___ DATA EXTRACT

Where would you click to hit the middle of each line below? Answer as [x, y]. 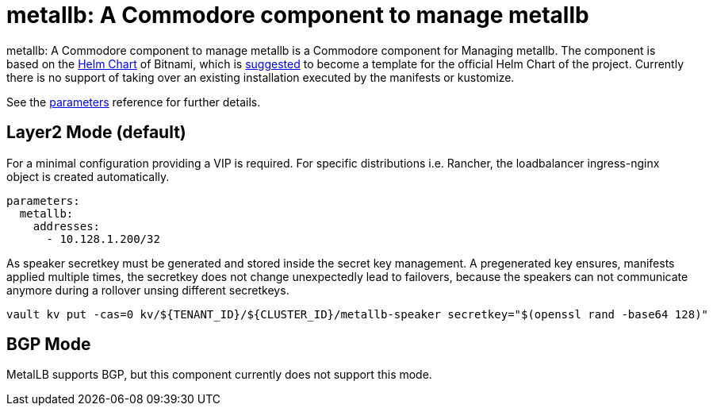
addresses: [67, 226]
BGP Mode [49, 345]
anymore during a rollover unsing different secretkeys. [148, 290]
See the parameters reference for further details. [134, 102]
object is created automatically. [88, 176]
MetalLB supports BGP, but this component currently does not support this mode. [219, 375]
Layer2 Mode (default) [96, 133]
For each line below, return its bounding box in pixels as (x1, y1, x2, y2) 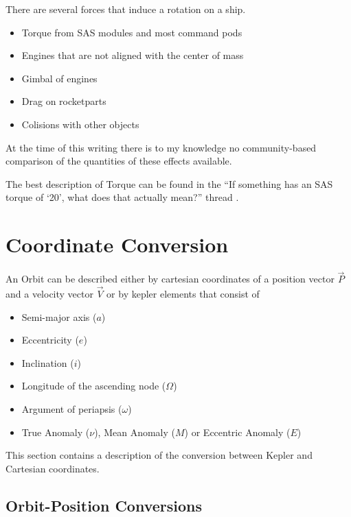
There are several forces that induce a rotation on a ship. (5, 2, 246, 16)
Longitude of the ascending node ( (21, 378, 166, 393)
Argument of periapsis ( (21, 402, 122, 416)
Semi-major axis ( (21, 309, 97, 324)
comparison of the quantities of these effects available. (5, 154, 232, 168)
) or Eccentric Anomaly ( (184, 424, 291, 439)
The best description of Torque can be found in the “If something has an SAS (5, 176, 333, 191)
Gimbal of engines (21, 71, 98, 85)
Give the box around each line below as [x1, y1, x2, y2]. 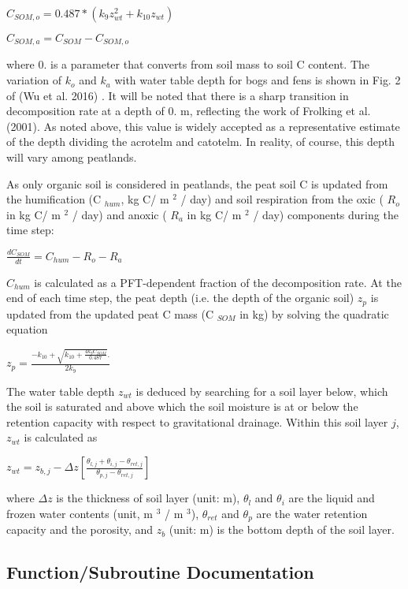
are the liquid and [288, 490, 375, 506]
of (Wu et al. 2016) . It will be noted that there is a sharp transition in [6, 87, 349, 103]
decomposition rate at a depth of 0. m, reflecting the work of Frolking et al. [6, 103, 371, 119]
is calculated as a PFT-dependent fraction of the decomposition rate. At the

______

EXERCISE AIM –
Tally the lines of the records that contain "decomposition", then write only the total.

YOUR RESPONSE –
2